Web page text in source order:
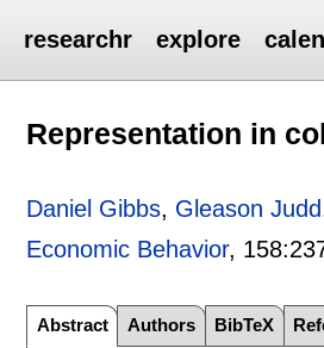
researchr explore
Representation in
Daniel Gibbs, Gleason Judd
Economic Behavior, 158:
Abstract Authors BibTeX
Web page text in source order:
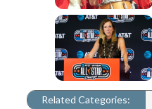
Related Categories:
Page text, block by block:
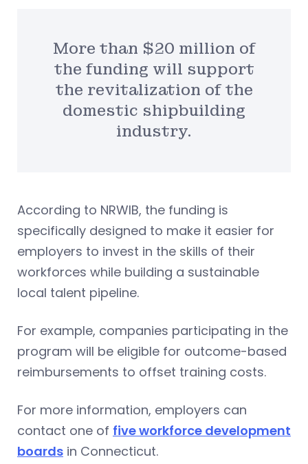
More than $20 million of
the funding will support
the revitalization of the
domestic shipbuilding
industry.
According to NRWIB, the funding is
specifically designed to make it easier for
employers to invest in the skills of their
workforces while building a sustainable
local talent pipeline.
For example, companies participating in the
program will be eligible for outcome-based
reimbursements to offset training costs.
For more information, employers can
contact one of five workforce development
boards in Connecticut.
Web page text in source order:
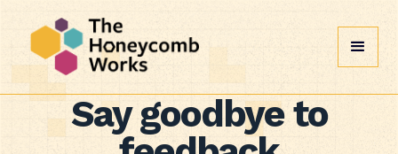
Say goodbye to
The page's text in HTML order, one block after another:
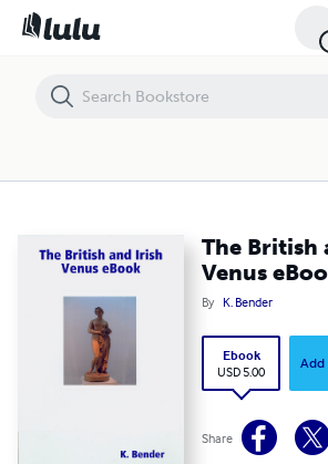
The British
Venus
By K. Bender
Ebook
USD 5.00
Add
Share
The British and Irish Venus eBook
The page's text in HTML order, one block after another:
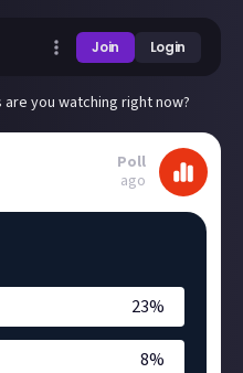
Join Login
are you watching right now?
Poll
ago
23%
8%
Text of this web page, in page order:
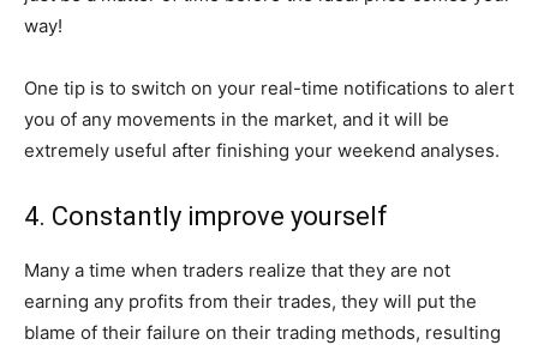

· · · ·

> [WORK INSTRUCTION] Once the images are dropped, set down the remaining material word for word.

> [YOUR RESPONSE]
Web page text in source order:
researchr explore
Representation in
Daniel Gibbs, Gleason Judd
Economic Behavior, 158:
Abstract Authors BibTeX
Web page text in source order:
Related Categories:
Page text, block by block:
More than $20 million of
the funding will support
the revitalization of the
domestic shipbuilding
industry.
According to NRWIB, the funding is
specifically designed to make it easier for
employers to invest in the skills of their
workforces while building a sustainable
local talent pipeline.
For example, companies participating in the
program will be eligible for outcome-based
reimbursements to offset training costs.
For more information, employers can
contact one of five workforce development
boards in Connecticut.
Web page text in source order:
Say goodbye to
The page's text in HTML order, one block after another:
The British
Venus
By K. Bender
Ebook
USD 5.00
Add
Share
The British and Irish Venus eBook
The page's text in HTML order, one block after another:
Join Login
are you watching right now?
Poll
ago
23%
8%
Text of this web page, in page order:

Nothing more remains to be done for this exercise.